[What to work on]:
Although the records include pictures, print only the rest, exactly as written.

....................

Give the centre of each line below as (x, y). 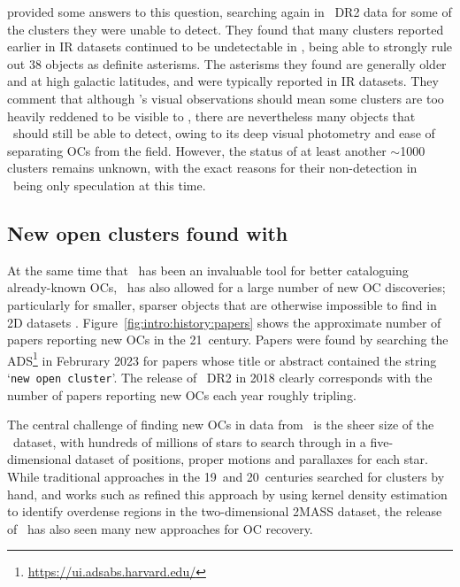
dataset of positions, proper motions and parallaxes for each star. (252, 459)
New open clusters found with (148, 232)
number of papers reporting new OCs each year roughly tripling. (182, 394)
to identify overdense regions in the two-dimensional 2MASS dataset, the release (225, 511)
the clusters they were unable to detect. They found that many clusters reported (226, 29)
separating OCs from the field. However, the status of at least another (197, 150)
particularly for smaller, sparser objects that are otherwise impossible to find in (222, 304)
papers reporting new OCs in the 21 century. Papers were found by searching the (228, 340)
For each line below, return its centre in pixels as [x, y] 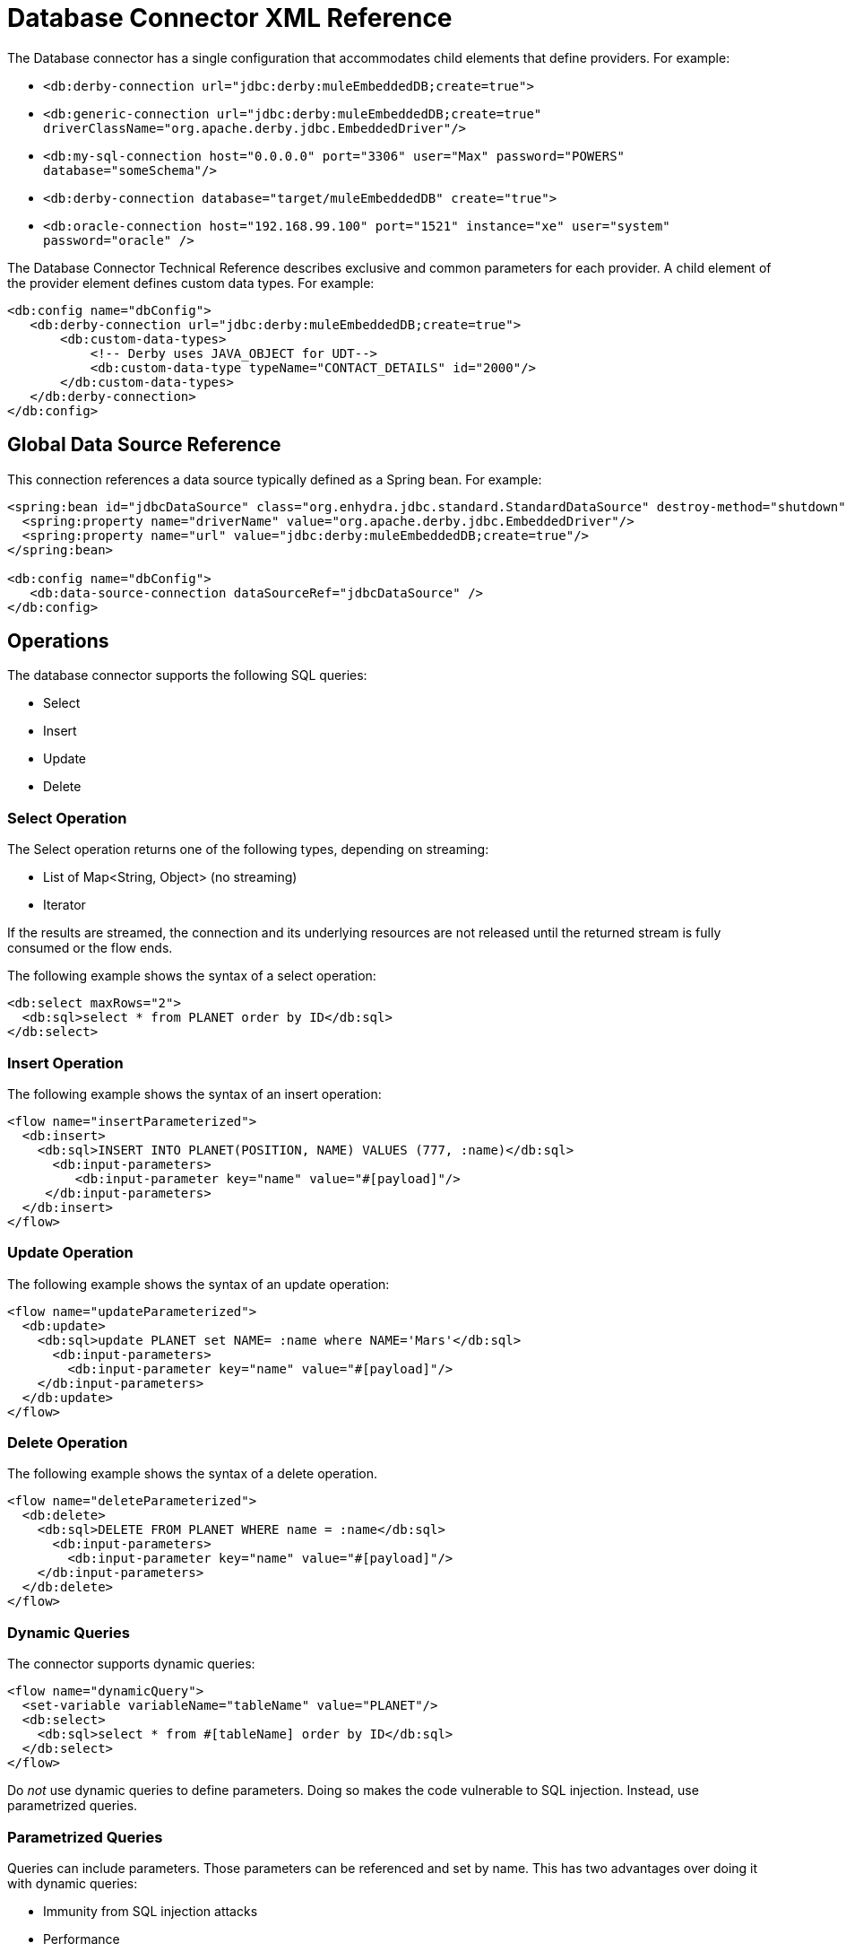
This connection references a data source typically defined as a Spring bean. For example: [275, 479]
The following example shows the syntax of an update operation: [199, 1284]
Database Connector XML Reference [230, 18]
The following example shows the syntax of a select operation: [192, 976]
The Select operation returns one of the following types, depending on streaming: [248, 850]
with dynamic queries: [73, 1883]
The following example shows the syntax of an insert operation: [194, 1094]
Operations [58, 641]
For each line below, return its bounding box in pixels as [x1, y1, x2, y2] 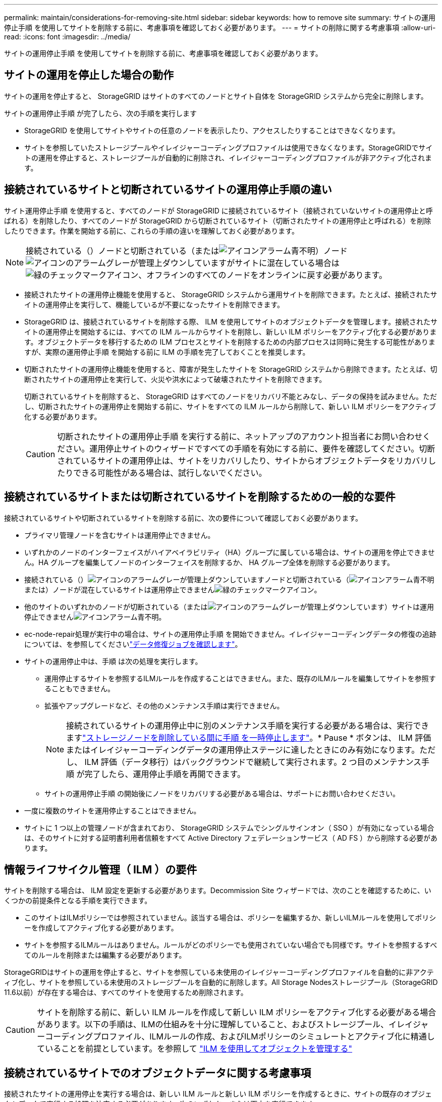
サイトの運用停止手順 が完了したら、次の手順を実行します [4, 108, 197, 118]
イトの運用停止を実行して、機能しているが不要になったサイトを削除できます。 [24, 300, 285, 309]
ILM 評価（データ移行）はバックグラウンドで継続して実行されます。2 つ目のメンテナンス [84, 756, 422, 767]
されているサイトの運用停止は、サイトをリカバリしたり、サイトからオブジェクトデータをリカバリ [57, 455, 428, 466]
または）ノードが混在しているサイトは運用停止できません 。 [24, 585, 321, 594]
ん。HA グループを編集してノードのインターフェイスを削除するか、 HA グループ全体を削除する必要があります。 [24, 558, 394, 567]
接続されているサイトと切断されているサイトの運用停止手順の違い [4, 183, 332, 196]
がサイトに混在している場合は [227, 257, 340, 268]
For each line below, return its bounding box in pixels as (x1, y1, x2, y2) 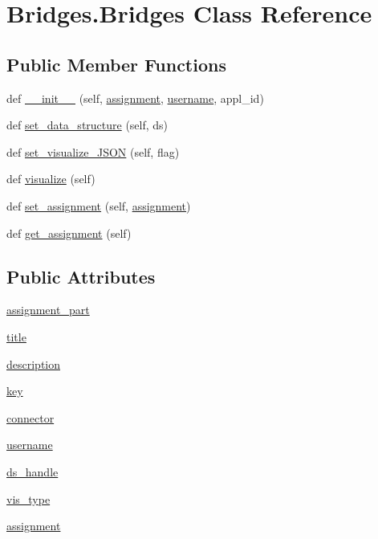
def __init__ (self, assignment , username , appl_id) (6, 89, 264, 106)
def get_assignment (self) (6, 224, 132, 241)
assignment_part (6, 301, 90, 318)
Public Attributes (6, 263, 156, 288)
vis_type (6, 490, 51, 507)
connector (6, 409, 55, 426)
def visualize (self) (6, 170, 96, 187)
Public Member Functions (6, 51, 226, 76)
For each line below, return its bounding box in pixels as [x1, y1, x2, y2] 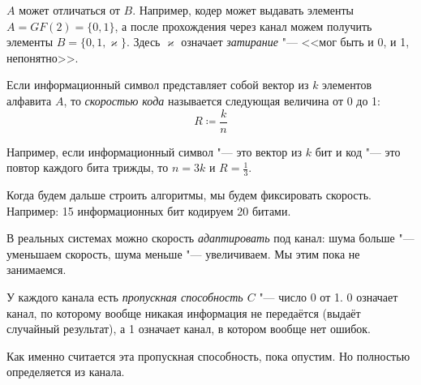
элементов [322, 76, 372, 93]
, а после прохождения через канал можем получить [114, 17, 372, 34]
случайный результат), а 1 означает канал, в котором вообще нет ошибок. [6, 320, 371, 337]
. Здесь [126, 33, 161, 50]
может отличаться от [19, 2, 120, 18]
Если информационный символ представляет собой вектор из [6, 76, 309, 93]
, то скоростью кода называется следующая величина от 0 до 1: [63, 92, 381, 109]
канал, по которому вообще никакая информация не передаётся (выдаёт [6, 304, 361, 321]
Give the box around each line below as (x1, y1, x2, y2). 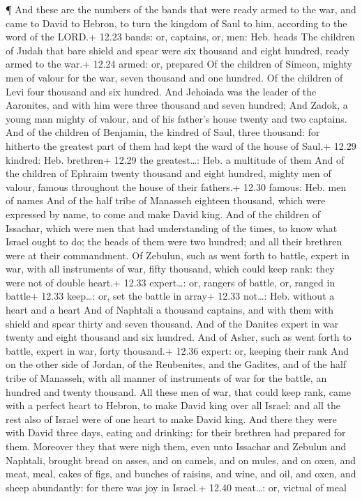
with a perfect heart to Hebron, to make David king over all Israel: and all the (6, 398, 340, 413)
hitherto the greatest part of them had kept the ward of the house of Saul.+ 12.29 (6, 138, 356, 153)
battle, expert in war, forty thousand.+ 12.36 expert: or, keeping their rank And (6, 343, 349, 358)
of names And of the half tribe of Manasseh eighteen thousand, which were (6, 193, 326, 208)
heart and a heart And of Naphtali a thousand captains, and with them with (6, 302, 334, 317)
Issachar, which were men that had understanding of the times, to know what (6, 220, 338, 235)
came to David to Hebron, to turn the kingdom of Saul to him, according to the (6, 15, 347, 30)
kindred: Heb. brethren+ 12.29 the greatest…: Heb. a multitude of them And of (6, 152, 345, 167)
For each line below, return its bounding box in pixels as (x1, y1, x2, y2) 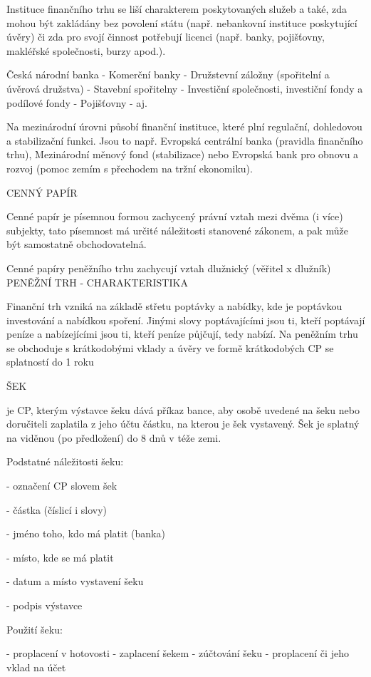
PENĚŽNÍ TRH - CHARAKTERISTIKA (6, 274, 188, 289)
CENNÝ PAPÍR (6, 185, 78, 200)
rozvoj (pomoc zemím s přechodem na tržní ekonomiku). (6, 160, 253, 175)
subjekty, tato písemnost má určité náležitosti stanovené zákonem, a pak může (6, 222, 348, 237)
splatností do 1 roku (6, 354, 94, 369)
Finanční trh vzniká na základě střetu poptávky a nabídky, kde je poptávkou (6, 299, 343, 314)
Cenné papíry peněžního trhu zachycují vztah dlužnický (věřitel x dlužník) (6, 260, 331, 275)
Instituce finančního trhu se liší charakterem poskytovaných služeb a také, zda (6, 1, 348, 16)
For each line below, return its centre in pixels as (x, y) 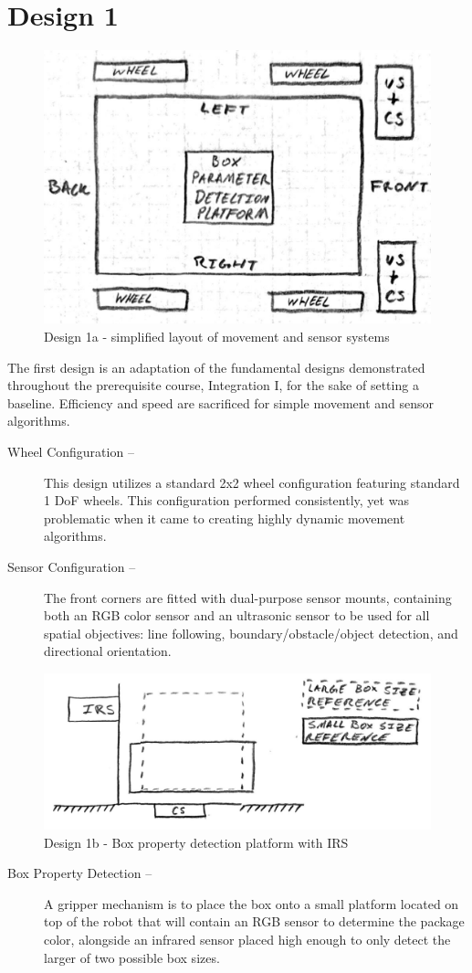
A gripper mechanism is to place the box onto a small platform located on (252, 903)
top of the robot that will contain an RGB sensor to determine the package (254, 921)
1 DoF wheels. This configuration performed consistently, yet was (226, 500)
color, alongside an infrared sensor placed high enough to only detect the (247, 939)
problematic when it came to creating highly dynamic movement (225, 518)
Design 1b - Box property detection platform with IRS (196, 842)
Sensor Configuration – (72, 567)
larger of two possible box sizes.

....................

[Finished exercise]:
Give the centre of each line below as (x, y). 
dataset of positions, proper motions and parallaxes for each star. (252, 459)
New open clusters found with (148, 232)
number of papers reporting new OCs each year roughly tripling. (182, 394)
to identify overdense regions in the two-dimensional 2MASS dataset, the release (225, 511)
the clusters they were unable to detect. They found that many clusters reported (226, 29)
separating OCs from the field. However, the status of at least another (197, 150)
particularly for smaller, sparser objects that are otherwise impossible to find in (222, 304)
papers reporting new OCs in the 21 century. Papers were found by searching the (228, 340)
For each line below, return its centre in pixels as [x, y] 
This connection references a data source typically defined as a Spring bean. For example: [275, 479]
The following example shows the syntax of an update operation: [199, 1284]
Database Connector XML Reference [230, 18]
The following example shows the syntax of a select operation: [192, 976]
The Select operation returns one of the following types, depending on streaming: [248, 850]
with dynamic queries: [73, 1883]
The following example shows the syntax of an insert operation: [194, 1094]
Operations [58, 641]
For each line below, return its bounding box in pixels as [x1, y1, x2, y2] 
サイトの運用停止手順 が完了したら、次の手順を実行します [4, 108, 197, 118]
イトの運用停止を実行して、機能しているが不要になったサイトを削除できます。 [24, 300, 285, 309]
ILM 評価（データ移行）はバックグラウンドで継続して実行されます。2 つ目のメンテナンス [84, 756, 422, 767]
されているサイトの運用停止は、サイトをリカバリしたり、サイトからオブジェクトデータをリカバリ [57, 455, 428, 466]
または）ノードが混在しているサイトは運用停止できません 。 [24, 585, 321, 594]
ん。HA グループを編集してノードのインターフェイスを削除するか、 HA グループ全体を削除する必要があります。 [24, 558, 394, 567]
接続されているサイトと切断されているサイトの運用停止手順の違い [4, 183, 332, 196]
がサイトに混在している場合は [227, 257, 340, 268]
For each line below, return its bounding box in pixels as (x1, y1, x2, y2) 
def __init__ (self, assignment , username , appl_id) (6, 89, 264, 106)
def get_assignment (self) (6, 224, 132, 241)
assignment_part (6, 301, 90, 318)
Public Attributes (6, 263, 156, 288)
vis_type (6, 490, 51, 507)
connector (6, 409, 55, 426)
def visualize (self) (6, 170, 96, 187)
Public Member Functions (6, 51, 226, 76)
For each line below, return its bounding box in pixels as [x1, y1, x2, y2] 
элементов [322, 76, 372, 93]
, а после прохождения через канал можем получить [114, 17, 372, 34]
случайный результат), а 1 означает канал, в котором вообще нет ошибок. [6, 320, 371, 337]
. Здесь [126, 33, 161, 50]
может отличаться от [19, 2, 120, 18]
Если информационный символ представляет собой вектор из [6, 76, 309, 93]
, то скоростью кода называется следующая величина от 0 до 1: [63, 92, 381, 109]
канал, по которому вообще никакая информация не передаётся (выдаёт [6, 304, 361, 321]
Give the box around each line below as (x1, y1, x2, y2). 
with a perfect heart to Hebron, to make David king over all Israel: and all the (6, 398, 340, 413)
hitherto the greatest part of them had kept the ward of the house of Saul.+ 12.29 (6, 138, 356, 153)
battle, expert in war, forty thousand.+ 12.36 expert: or, keeping their rank And (6, 343, 349, 358)
of names And of the half tribe of Manasseh eighteen thousand, which were (6, 193, 326, 208)
heart and a heart And of Naphtali a thousand captains, and with them with (6, 302, 334, 317)
Issachar, which were men that had understanding of the times, to know what (6, 220, 338, 235)
came to David to Hebron, to turn the kingdom of Saul to him, according to the (6, 15, 347, 30)
kindred: Heb. brethren+ 12.29 the greatest…: Heb. a multitude of them And of (6, 152, 345, 167)
For each line below, return its bounding box in pixels as (x1, y1, x2, y2) 
PENĚŽNÍ TRH - CHARAKTERISTIKA (6, 274, 188, 289)
CENNÝ PAPÍR (6, 185, 78, 200)
rozvoj (pomoc zemím s přechodem na tržní ekonomiku). (6, 160, 253, 175)
subjekty, tato písemnost má určité náležitosti stanovené zákonem, a pak může (6, 222, 348, 237)
splatností do 1 roku (6, 354, 94, 369)
Finanční trh vzniká na základě střetu poptávky a nabídky, kde je poptávkou (6, 299, 343, 314)
Cenné papíry peněžního trhu zachycují vztah dlužnický (věřitel x dlužník) (6, 260, 331, 275)
Instituce finančního trhu se liší charakterem poskytovaných služeb a také, zda (6, 1, 348, 16)
For each line below, return its centre in pixels as (x, y) 
A gripper mechanism is to place the box onto a small platform located on (252, 903)
top of the robot that will contain an RGB sensor to determine the package (254, 921)
1 DoF wheels. This configuration performed consistently, yet was (226, 500)
color, alongside an infrared sensor placed high enough to only detect the (247, 939)
problematic when it came to creating highly dynamic movement (225, 518)
Design 1b - Box property detection platform with IRS (196, 842)
Sensor Configuration – (72, 567)
larger of two possible box sizes.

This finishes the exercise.